Denote \({{\bf{X}}}_{f}=({\lambda }_{01},{\lambda }_{02},{\lambda }_{03},{\lambda }_{11},{\lambda }_{12},{\lambda }_{13},{\lambda }_{21},{\lambda }_{22},{\lambda }_{{{\rm{\Delta }}}_{A}},{\lambda }_{de{t}_{A}})\) and denote the domain of f by

$$\begin{matrix}{{\mathscr{D}}}_{f} & = & \{{{\bf{X}}}_{f}|\sum _{i=0}^{2}\sum _{j=1}^{3}\,{\lambda }_{ij}=1\,{\rm{with}}\,{\lambda }_{ij}\geqslant 0,0\leqslant \sum _{j=0}^{2}\,({\lambda }_{j1}{\lambda }_{j2}+{\lambda }_{j1}{\lambda }_{j3}+{\lambda }_{j2}{\lambda }_{j3})\\ & & +\,{\lambda }_{{{\rm{\Delta }}}_{A}}\leqslant \frac{1}{3},{\lambda }_{{{\rm{\Delta }}}_{A}}\geqslant 0,0\leqslant \sum _{j=0}^{2}\,({\lambda }_{j1}{\lambda }_{j2}{\lambda }_{j3})+{\lambda }_{de{t}_{A}}\leqslant \frac{1}{27},{\lambda }_{de{t}_{A}}\geqslant 0\}.\end{matrix}$$

Then \({{\mathscr{D}}}_{f}\) is a bounded closed set in \({{\mathbb{C}}}^{10}\). More generally, we assume that X f varies continuously in \({{\mathscr{D}}}_{f}\).

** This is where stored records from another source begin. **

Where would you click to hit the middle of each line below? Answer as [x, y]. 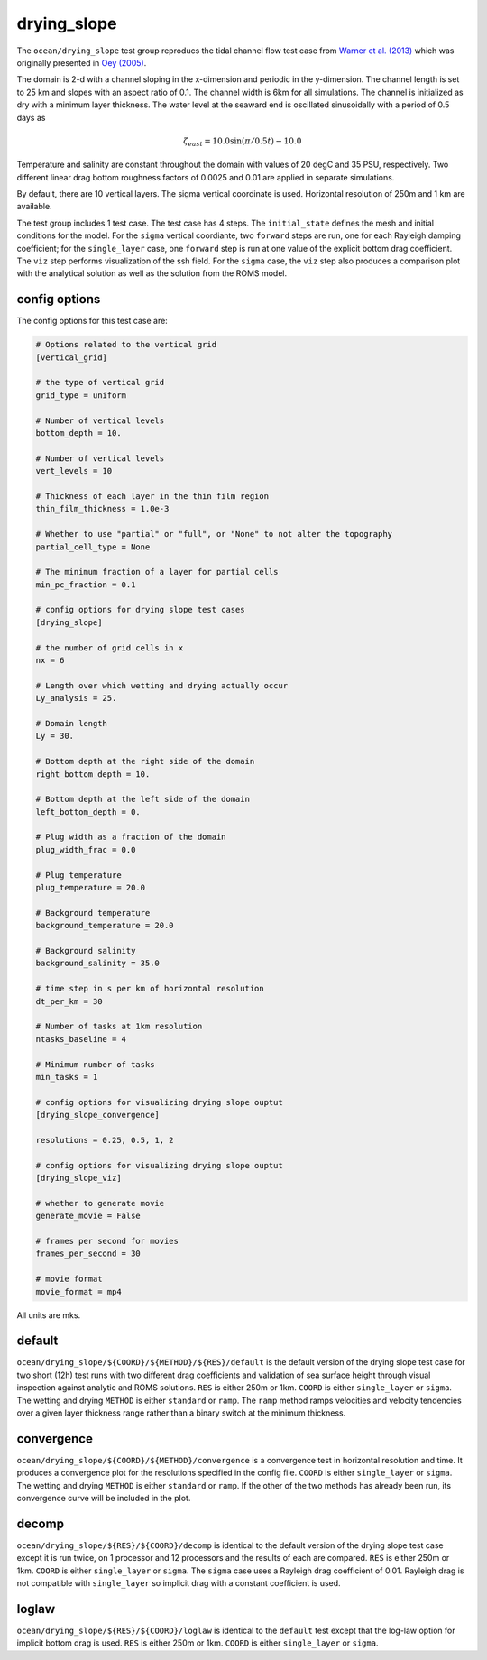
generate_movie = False [88, 1216]
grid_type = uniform [81, 395]
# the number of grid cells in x [110, 648]
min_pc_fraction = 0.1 [86, 585]
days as [31, 117]
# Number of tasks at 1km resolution [119, 1027]
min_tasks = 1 [67, 1077]
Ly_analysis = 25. [76, 698]
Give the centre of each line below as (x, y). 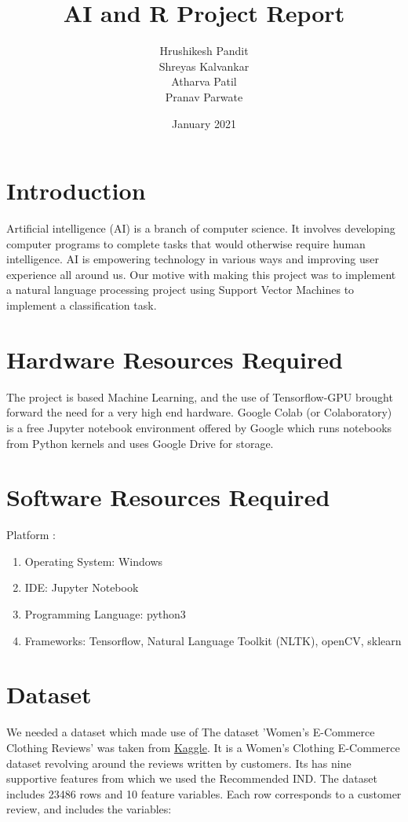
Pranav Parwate (204, 96)
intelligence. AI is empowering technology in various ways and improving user (193, 259)
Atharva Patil (204, 81)
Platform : (31, 535)
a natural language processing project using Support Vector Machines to (180, 290)
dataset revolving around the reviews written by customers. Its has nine (179, 763)
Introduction (76, 191)
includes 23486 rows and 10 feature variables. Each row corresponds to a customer (204, 793)
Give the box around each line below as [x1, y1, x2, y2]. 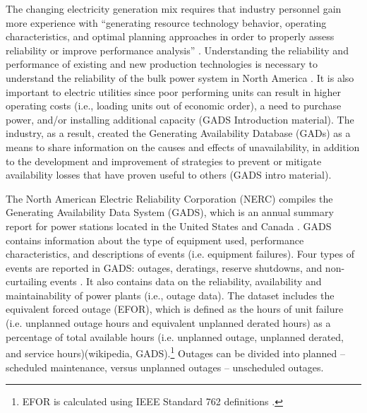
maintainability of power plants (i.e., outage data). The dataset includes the [6, 287, 335, 302]
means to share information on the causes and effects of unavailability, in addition [6, 139, 360, 154]
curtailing [6, 274, 47, 289]
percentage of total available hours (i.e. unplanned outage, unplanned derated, [6, 329, 344, 344]
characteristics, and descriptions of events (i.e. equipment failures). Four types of [6, 246, 355, 261]
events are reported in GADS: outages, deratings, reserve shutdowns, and [6, 260, 323, 275]
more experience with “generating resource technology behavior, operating [6, 15, 327, 30]
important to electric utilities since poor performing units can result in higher [6, 84, 342, 99]
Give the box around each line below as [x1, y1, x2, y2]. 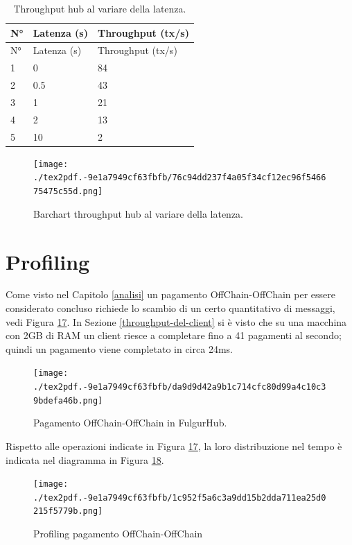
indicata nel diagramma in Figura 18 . [6, 452, 164, 467]
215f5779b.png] [33, 506, 103, 517]
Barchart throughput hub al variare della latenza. [33, 206, 243, 220]
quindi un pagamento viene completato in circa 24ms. [6, 341, 233, 356]
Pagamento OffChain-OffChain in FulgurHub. [33, 415, 227, 430]
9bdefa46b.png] [33, 395, 103, 406]
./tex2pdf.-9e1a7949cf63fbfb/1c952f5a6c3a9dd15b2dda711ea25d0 [33, 492, 326, 503]
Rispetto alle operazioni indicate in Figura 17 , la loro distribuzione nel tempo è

Clearly f is differential in \({{\mathbb{C}}}^{10}\), and hence f has a minimum in \({{\mathscr{D}}}_{f}\). Through a calculation we find that \(\frac{\partial f}{\partial {\lambda }_{{{\rm{\Delta }}}_{A}}}\ne 0\) for \(0\leqslant {\lambda }_{{{\rm{\Delta }}}_{A}}\leqslant \tfrac{1}{3}\). This implies that there is no stationary point for f in the interior of \({{\mathscr{D}}}_{f}\). Hence the minimum of f must be achieved on the boundaries of \({{\mathscr{D}}}_{f}\). It can be checked that \(f\geqslant 0\) on the boundaries of \({{\mathscr{D}}}_{f}\) (see Supplemental Material). Therefore Eq. (13) holds and the proof is finished.